The attention of the authors of the presented study is focused on the comparative analysis of the practically useful techniques for the modelling of machine spinning process. The term “practically useful” should be interpreted as easy for unassisted development by the direct user and quick in the generation of solutions. In fact, for all the presented modelling methods appropriate software can be provided as functional macros in the commonly available and well known to engineers calculation sheet formats. They are practically useful also because in spite of their relative simplicity they are capable of remembering the user’s knowledge without application of expert systems having and advanced form. Therefore, these methods can be classified as belonging to the categories of intelligent methods since basing on incomplete information and uncertain knowledge they can suggest some satisfactory solutions to the user.

When evaluating the proposed approaches it should be stated that:

• The CBR method without taking into account the Euclidean measure is not commendable since it generates solutions charged with high risk of failure as correct ones. The application of this method may be thoroughly justified provided that the user will be searching for the solutions in the central parts of the stability region.

• The CBR method supported by the evaluation of the Euclidean measure can suggest faulty solutions. However, it seems to be a good compromise between the calculation complexity and the adequacy of the proposed solutions, provided that the solutions from the stability region border are avoided.

• The potential function method suggests a credible form of the stability region already for a small number of trials in experimental tests. This allows for skipping the full plan and thereby limit the production rejections at the initial production stage. Despite a higher degree of calculation complexity this method is commendable.

• Only the PFM and RSD methods take into account the distribution of good and bad solutions. Thus, they use the information contained in the set of known solutions to the full extent.

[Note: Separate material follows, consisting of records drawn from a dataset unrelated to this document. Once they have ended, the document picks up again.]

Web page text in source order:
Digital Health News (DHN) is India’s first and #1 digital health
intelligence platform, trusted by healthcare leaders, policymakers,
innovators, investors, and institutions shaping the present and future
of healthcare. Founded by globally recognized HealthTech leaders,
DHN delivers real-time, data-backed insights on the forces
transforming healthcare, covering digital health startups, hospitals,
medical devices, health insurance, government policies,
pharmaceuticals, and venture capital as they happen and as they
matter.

• Determination of the stability region facilitates making decisions for the user with regard to the direction of further research but a more pertinent information is supplied by the Pareto set distribution. It should be noted that the Pareto-optimal solutions coincide in the CBR and PFM method, regardless of the number of the tests carried out, and this should prefer the minimal plan of an experiment.

• If the elements belonging to the Pareto set are located on the edge of the stability region then it is obvious that in successive trials performed as a passive experiment one should go outside this region if only no technical contraindications occur.

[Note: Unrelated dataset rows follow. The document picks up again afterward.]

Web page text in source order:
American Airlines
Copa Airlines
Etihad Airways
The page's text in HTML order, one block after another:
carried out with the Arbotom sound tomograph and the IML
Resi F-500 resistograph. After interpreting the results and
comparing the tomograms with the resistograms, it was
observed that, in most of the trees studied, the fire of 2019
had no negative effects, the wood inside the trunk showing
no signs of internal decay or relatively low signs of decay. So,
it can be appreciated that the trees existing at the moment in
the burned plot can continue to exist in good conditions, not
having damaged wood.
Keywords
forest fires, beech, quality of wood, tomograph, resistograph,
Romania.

• The Madaline method is worthy of attention but only in the situation when a vast and representative teaching set is available, which is a characteristic feature of the most applications of artificial neural networks.

• In the CBR and PFM method including a successive case causes no problems. In the RSD method repeating model generation is required. In the proposed Madeline method variant, a change of the network structure is required, and because of that it should be ranked the lowest.

• The classification of the points situated slightly outside of the assumed decision space was also analysed. The best results were obtained for MFP, and definitely the worst for RSD, where they significantly diverged from the assumed range [0,1] and were very difficult to interpret.

The method covered in this study, based on the Madaline network model with a priori attributed weights is an original idea of the authors. The authors do not know any examples of such an approach to the construction of the model. At the same time the authors are aware that the proposed approach questions many scientific studies using the networks of Madaline type, whose authors made—maybe unnecessarily—an effort to establish the weights through teaching the network. The authors hope that this controversy will open a scientific discussion on this subject.